= List of best-selling singles in the United States =

This list compiles the best-selling singles in the United States, based on reported sales figures. Some of the singles have been certified by the Recording Industry Association of America (RIAA). In music, a single is a song considered commercially viable enough by the artist and record company to be released separately from an album, usually featured on an album as well. For more information, see single.
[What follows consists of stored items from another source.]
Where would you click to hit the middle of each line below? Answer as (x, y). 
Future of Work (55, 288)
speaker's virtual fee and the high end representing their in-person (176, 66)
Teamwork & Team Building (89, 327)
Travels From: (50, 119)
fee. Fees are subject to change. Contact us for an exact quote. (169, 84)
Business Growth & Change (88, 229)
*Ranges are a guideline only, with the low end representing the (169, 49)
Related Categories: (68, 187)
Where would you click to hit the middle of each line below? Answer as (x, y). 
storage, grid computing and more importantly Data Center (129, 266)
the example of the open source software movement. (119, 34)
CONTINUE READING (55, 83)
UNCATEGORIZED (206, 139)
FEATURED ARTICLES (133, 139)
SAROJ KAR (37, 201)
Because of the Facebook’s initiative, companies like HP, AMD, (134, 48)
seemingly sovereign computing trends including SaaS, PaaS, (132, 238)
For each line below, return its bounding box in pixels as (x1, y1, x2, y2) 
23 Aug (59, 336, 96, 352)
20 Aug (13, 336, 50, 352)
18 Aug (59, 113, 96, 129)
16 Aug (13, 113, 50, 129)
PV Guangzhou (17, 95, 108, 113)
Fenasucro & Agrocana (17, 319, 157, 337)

- The RIAA certifies a record only if that record company pays for its official certification; some companies do not consider this an important distinction and will not request certifications unless pressed by its active, still saleable artists. A full and complete list of RIAA-certified recordings would be a very incomplete list of popular American music.
- The RIAA only certifies a particular recording of a song. Remixes, live and other versions count as separate.
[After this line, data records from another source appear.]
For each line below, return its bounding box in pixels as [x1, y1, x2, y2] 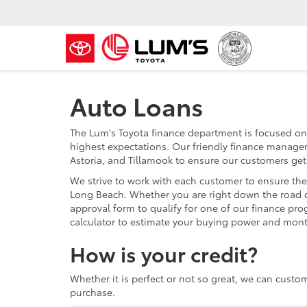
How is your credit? [70, 238, 258, 268]
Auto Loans [70, 88, 204, 123]
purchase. [70, 285, 115, 299]
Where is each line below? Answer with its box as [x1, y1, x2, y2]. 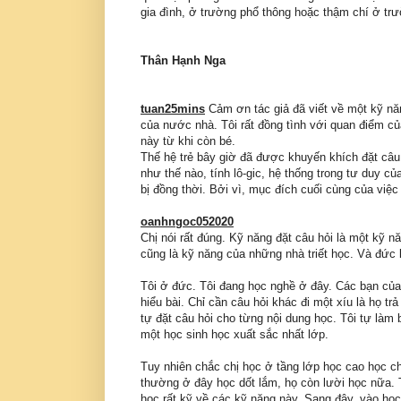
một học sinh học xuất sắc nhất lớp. [141, 328, 328, 342]
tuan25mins [141, 102, 205, 116]
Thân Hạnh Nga [141, 54, 226, 68]
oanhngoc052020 [141, 215, 234, 229]
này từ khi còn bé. [141, 134, 235, 149]
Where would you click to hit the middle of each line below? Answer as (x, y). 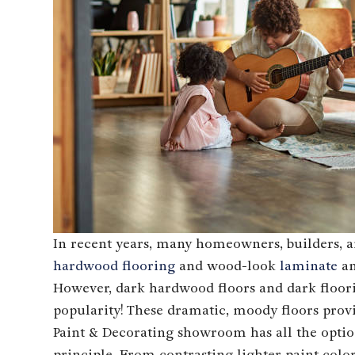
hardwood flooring (115, 265)
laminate (309, 265)
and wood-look (228, 265)
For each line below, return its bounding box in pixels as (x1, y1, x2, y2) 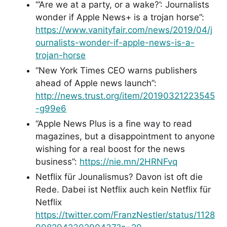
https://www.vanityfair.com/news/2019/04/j (35, 24, 212, 35)
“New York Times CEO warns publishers (35, 65, 197, 75)
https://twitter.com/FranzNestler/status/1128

- Prior to 1989, physical singles were awarded with a Gold certification for shipments of 1,000,000 units and a Platinum certification for shipments of 2,000,000 units. For certification dates since January 1, 1989, a Gold award represented shipments of 500,000 units and a Platinum award represented shipments of 1,000,000 units.
- Since May 9, 2013, RIAA certifications for singles in the "digital" category include on-demand audio and/or video song streams in addition to downloads. The current formula since February 1, 2016 is 150 on-demand streams = 1 song download.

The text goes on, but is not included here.